Lucien Descaves has to his credit a one-act anarchistic play, entitled _La Cage_. The Havenne family (consisting of father, mother, a son Albert, aged twenty-one, and a daughter Madeleine, aged twenty-six), threatened with eviction and unable to pay their rent or find work, are in black despair. The father and mother, in the temporary absence of Albert and Madeleine, drink a vial of laudanum and light a brazier of charcoal. The children return, find their parents dead, and, desiring to die likewise, submit themselves to the poisonous fumes of the brazier, which is still burning. They bethink themselves in time, however, decide that it is less cowardly to steal than to die, and set out together for a career of outlawry and revolutionary apostleship. “Are we quite sure, Madeleine, that there is nothing better to do than to kill ourselves?” queries Albert. And then he quotes the famous letter of Frederick of Prussia to D’Alembert: “If there should be found a family destitute of all resources and in the frightful condition you depict, I should not hesitate to decide theft legitimate.... The ties of society are based upon reciprocal services; but, if this society is composed of pitiless souls, all engagements are broken.”

_La Cage_ was suppressed by the censorship[119] very early in its career. Descaves, who dedicated his work “_Aux désespérés pour qu’ils choisissent_,” foresaw and publicly predicted its interdiction. “Let me try,” he said, “to put on the stage, instead of adulteries and embarrassing _liaisons_, the distress of a bourgeois family at the end of its resources, its illusions, and its courage,—the parents reduced to suicide and the children precipitated into revolt. Ah! you’ll hear a fine clatter!”

The severity of the censorship towards _La Cage_ called out numerous protests, notably this from Alexander Hepp (in his _Quotidiens_), little suspected of doctrinal sympathy with Descaves: “As soon as we show to the gallery the reality of the miseries, the despairs, the injustices of society, a fragment of real life, of the true cross people carry, our delicate sensibilities are shocked; and it is always before that which is truest that we cry out improbability. The innovating tendencies, the harsh accent of retribution, the virile sincerity of Descaves, who puts on the boards a family driven to suicide, have disturbed the digestions of the orchestra.”

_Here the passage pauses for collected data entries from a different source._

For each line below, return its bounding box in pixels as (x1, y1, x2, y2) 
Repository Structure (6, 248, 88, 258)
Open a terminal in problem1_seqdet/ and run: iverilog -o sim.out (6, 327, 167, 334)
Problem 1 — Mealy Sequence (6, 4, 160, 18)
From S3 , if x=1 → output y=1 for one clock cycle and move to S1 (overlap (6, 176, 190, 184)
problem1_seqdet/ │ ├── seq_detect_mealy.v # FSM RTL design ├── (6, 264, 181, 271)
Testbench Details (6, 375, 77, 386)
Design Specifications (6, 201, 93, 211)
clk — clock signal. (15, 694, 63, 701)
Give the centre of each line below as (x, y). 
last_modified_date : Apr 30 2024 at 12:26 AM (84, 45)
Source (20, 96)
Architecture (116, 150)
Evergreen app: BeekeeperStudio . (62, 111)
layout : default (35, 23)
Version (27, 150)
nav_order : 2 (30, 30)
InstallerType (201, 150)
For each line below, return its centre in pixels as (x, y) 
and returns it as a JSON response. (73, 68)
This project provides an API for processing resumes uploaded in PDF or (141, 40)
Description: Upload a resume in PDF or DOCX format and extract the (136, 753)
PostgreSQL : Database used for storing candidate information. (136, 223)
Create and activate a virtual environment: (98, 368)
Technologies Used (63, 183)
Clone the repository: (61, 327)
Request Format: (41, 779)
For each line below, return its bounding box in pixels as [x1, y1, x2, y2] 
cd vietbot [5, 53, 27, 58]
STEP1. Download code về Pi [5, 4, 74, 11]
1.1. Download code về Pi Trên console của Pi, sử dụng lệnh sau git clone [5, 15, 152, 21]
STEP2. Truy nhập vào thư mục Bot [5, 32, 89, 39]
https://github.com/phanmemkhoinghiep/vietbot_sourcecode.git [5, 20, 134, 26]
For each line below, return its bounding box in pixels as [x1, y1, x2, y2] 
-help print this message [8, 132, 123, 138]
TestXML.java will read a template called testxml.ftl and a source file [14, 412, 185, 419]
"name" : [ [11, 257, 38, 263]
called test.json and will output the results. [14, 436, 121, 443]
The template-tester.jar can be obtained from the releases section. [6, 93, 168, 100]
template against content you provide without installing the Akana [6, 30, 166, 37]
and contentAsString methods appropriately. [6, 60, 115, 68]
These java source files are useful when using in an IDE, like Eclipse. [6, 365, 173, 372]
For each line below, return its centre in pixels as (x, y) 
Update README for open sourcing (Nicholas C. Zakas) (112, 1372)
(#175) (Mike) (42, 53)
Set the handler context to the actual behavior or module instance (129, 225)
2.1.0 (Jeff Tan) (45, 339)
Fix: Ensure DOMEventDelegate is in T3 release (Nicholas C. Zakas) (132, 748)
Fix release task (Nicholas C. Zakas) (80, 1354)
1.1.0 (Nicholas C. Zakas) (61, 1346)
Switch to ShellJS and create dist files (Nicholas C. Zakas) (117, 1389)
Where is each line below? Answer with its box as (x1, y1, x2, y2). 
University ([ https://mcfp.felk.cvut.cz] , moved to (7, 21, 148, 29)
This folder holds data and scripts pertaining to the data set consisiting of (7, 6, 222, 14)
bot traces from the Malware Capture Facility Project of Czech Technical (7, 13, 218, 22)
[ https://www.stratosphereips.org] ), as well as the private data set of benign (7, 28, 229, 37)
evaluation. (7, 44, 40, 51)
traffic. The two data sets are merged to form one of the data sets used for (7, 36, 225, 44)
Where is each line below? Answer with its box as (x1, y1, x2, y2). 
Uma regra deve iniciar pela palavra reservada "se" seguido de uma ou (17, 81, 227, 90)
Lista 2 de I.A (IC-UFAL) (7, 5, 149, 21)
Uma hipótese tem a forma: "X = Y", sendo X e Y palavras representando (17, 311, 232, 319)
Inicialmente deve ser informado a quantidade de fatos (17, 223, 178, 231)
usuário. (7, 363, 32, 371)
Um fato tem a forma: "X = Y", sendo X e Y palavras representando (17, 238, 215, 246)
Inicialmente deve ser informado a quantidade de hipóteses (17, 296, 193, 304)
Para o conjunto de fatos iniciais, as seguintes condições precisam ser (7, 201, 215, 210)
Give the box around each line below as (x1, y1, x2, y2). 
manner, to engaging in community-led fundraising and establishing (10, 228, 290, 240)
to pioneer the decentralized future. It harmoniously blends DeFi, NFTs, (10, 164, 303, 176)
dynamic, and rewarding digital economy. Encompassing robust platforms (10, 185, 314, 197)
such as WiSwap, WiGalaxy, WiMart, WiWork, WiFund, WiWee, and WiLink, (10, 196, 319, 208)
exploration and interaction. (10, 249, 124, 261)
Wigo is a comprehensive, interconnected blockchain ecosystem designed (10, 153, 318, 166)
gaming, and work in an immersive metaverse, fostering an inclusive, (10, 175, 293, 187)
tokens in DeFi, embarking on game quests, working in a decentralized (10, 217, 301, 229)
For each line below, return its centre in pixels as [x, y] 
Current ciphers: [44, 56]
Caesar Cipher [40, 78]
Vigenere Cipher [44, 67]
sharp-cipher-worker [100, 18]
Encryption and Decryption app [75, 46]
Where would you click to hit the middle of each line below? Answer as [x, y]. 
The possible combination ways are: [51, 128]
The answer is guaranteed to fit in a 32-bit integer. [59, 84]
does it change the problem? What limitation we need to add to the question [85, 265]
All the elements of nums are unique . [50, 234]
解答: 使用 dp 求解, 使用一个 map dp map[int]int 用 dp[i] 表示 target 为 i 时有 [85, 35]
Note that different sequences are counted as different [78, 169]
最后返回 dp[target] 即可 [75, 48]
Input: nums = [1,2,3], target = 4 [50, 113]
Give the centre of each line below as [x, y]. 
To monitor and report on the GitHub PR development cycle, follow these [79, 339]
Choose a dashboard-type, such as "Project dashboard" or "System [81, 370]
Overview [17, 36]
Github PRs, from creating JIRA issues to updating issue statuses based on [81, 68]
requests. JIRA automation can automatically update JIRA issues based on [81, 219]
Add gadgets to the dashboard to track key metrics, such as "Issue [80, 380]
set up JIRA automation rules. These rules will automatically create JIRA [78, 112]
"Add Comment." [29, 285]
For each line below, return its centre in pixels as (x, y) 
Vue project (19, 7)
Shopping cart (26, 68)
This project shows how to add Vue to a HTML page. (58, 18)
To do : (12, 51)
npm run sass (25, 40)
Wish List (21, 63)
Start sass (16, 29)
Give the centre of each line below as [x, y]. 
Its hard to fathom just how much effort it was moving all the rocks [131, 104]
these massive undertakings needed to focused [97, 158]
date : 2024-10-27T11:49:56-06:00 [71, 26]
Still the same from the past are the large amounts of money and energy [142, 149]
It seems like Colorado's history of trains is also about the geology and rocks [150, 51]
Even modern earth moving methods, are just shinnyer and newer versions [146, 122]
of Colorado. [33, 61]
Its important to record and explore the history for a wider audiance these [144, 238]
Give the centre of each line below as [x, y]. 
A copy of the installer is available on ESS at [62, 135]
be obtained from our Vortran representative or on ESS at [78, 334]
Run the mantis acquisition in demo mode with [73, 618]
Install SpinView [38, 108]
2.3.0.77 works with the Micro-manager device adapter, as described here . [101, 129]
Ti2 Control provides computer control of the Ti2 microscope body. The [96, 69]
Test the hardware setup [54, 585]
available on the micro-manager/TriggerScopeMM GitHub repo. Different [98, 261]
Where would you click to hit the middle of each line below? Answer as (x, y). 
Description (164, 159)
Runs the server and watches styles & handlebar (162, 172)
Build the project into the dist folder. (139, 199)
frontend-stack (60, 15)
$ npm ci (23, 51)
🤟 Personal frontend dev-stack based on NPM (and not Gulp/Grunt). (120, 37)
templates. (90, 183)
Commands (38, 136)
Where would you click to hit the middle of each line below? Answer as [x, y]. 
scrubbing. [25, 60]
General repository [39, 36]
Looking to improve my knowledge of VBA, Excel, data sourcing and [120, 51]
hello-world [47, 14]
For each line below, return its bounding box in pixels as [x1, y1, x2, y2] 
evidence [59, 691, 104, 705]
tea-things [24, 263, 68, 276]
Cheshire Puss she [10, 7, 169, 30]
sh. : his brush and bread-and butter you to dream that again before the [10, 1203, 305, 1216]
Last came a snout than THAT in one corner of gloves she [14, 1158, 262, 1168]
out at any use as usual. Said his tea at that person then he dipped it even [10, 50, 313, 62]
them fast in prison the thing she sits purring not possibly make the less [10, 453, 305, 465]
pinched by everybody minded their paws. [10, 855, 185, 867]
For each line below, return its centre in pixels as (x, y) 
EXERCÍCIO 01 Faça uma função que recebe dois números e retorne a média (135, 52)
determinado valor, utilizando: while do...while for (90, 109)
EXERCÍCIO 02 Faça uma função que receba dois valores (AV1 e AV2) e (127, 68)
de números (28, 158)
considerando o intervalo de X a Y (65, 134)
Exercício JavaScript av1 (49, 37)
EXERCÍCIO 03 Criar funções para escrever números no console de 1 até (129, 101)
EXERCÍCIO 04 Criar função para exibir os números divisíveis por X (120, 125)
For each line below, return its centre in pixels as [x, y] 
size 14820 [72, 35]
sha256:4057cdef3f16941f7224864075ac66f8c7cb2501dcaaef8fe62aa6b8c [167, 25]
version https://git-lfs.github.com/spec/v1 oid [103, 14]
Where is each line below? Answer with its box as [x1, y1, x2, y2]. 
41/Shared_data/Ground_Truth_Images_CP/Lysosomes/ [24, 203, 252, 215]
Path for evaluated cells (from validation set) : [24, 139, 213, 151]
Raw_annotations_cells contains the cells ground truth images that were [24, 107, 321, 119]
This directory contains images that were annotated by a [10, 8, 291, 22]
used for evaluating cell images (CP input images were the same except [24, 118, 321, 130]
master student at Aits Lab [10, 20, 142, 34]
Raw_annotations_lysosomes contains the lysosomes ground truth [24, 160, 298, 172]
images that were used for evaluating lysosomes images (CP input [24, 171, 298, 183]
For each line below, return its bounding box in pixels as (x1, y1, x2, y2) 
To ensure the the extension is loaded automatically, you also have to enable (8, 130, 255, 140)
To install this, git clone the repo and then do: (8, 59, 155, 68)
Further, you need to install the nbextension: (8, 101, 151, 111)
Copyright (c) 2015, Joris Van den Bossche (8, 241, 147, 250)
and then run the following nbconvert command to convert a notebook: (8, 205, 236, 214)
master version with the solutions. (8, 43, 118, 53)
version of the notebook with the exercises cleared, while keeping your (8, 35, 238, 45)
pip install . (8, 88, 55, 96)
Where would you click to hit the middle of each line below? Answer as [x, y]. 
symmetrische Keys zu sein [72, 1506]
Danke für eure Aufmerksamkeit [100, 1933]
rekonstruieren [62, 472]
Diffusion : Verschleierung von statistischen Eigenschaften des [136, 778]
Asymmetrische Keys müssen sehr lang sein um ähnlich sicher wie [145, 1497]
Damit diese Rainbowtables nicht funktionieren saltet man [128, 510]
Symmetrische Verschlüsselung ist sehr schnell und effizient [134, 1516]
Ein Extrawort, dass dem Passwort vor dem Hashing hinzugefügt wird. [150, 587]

The critic Henri Bauer, commenting on _Les Mauvais Bergers_ and _La Cage_, wrote: “An anti-social dramatic literature is born in France.... It required authors of the power and eloquence of Mirbeau, of the devouring passion and the admirable soul of Descaves, to dare to ring out in dramatic dialogue this conclusion, _On n’améliore pas la société, on la supprime_.... Society is a lie, social progress a lure, the social pact is broken: nothing is left but the individual,—his temperament, his law, his conscience, and his will.”

Descaves’ _Tiers Etat_ is an eloquent plea for the faithful mistress who is debarred from marriage by legal technicalities. He is also joint author with Georges Darien of _Les Chapons_ (to which this legend was prefixed: “_Aux Mânes des Bourgeois de Calais nous sacrifions ce spécimen de leur pitoyable descendance_”), and with Maurice Donnay of _La Clairière_ and _Oiseaux de Passage_. _La Clairière_, which was one of the notable features of the theatrical season of 1898-99, pictures the life of an anarchist _phalanstère_, which succeeds admirably until the members send for their _compagnes_, when it is demoralised and disintegrated by petty intrigues and jealousies.

The moral? Not the obvious and absurd one that men alone will constitute the society of the future; but this, that women have not been enfranchised long enough to have developed the maturity of character necessary to the practice of anarchist precepts. _Oiseaux de Passage_ deals with the experiences of anarchists in exile. “I am proud,” says M. Descaves, apropos of the piece, “to have been able to transfer to the stage the theories of a Bakounine, and to introduce them to the public thus.”

Maurice Donnay is a railing nihilist, subtle, graceful, and gracious, somewhat after the Anatole France pattern,—a smiling _révolté_, a refined recalcitrant, whose recipe for a play is said to be “a little love, much adultery, an enormous amount of _esprit_, a pinch of politics, and a gramme of sociology,” and whose psychology is “a sparkling, effervescing affair, the analyses of which explode merrily with the welcome noise of popping champagne corks.”

In _Amants_, _La Douloureuse_, _La Bascule_, _Le Retour de Jérusalem_, and _Georgette Lemonnier_, Donnay is prodigal of _bons mots_ and malicious pleasantries, by which he gives the most piquant conceivable flavour to the social and political infamies of the time. _Le Torrent_, his most ambitious work, has this much of the serious, that death is its dénouement; but its general method and attitude do not differ essentially from the method and attitude of his other plays.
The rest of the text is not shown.